With the ever-increasing demands to reduce material costs (i.e., installation, operation, and maintenance), composites are becoming more relevant for a variety of industries. This is due to their high strength to weight ratio, corrosion resistance, and impressive fatigue performance. As the use of these materials expands, so does the need to test the environmental effects on composites in their intended settings.
The properties of composite materials may change as the materials are exposed to environmental factors. These include moisture, thermal cycling, fluid exposure, and sunlight and UV. Element has a broad range of capabilities to simulate those factors so you can understand how your material will perform throughout life.
Polymer based composites absorb moisture from the air in regular service. This moisture can plasticize the polymer chains, resulting in a lower glass transition temperature (Tg), and degrade mechanical properties. The diffusion of the moisture is slow at operating temperatures, so moisture ingress can be accelerated by exposure to high temperature and humidity for characterization purposes. ASTM D5229 provides standardized methodology for moisture conditioning of composite test specimens. Specimens are generally exposed to high temperature and high humidity in a humidity chamber. Representative travelers are conditioned at the same time in the same chamber. These travelers are carefully weighed at regular intervals. When the travelers show no additional weight gain, specimens have reached moisture equilibrium. These specimens will be removed from the chamber and tested.
In some applications, composites may experience thermal cycling. Under some circumstances these temperature changes can cause microcracking of the polymer matrix and loss of mechanical properties. Element maintains a variety of thermal shock and thermal cycling chamber to simulate end uses.
Composites have started to replace metals in Oil and Gas industry applications, especially in deep water corrosive environments, and in aircraft load bearing and non-load bearing structures. These components are in contact with different types of fluids in the service environment, which can affect their long-term mechanical integrity.
Fluid effects on composite materials
By exposing materials in service fluids in the laboratory, we can quantify environmental effects on composites’ mechanical integrity. Long term performance can be evaluated by accelerating the rate of chemical change, usually by increasing temperature.

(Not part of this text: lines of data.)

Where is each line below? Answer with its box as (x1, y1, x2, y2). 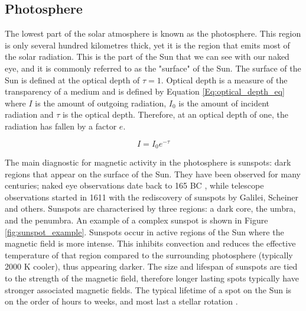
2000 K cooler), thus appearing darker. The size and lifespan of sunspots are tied (5, 260, 298, 273)
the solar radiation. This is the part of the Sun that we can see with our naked (5, 50, 289, 63)
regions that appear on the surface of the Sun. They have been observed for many (5, 167, 301, 180)
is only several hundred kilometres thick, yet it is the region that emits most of (5, 38, 290, 51)
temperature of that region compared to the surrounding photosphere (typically (5, 248, 293, 261)
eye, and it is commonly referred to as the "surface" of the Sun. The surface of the (5, 61, 301, 74)
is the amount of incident (178, 96, 270, 109)
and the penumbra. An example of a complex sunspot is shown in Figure (5, 214, 268, 226)

To perform this testing, composite samples are exposed to fluids (single phase or multi-phase) in a pressure vessel, as defined by the service environment of the final part. The temperature and pressure of the vessel are increased to accelerate the physical and chemical aging. Testing the environmental effects on composites involves selecting specific conditions relative to the in-service environment, and how that effects the mechanical and physical properties of the material over the expected service lifetime of the component.
By choosing the right pressure and temperature, the physical and mechanical degradation of the composite over 25 years in service can be simulated in a laboratory and then measured with relevant mechanical testing methods.
Composite testing at Element
Our composite material experts have a large range of experience testing composite material samples. Element has the capability of running exposure for any type of liquid or gas required by our clients, including pure H2S, supercritical CO2, and seawater. We offer a complete suite of mechanical and physical testing to evaluate the effect of the exposure, including but not limited to: tensile, compression, shear, flexure, DSC, TGA, thermal conductivity, and more.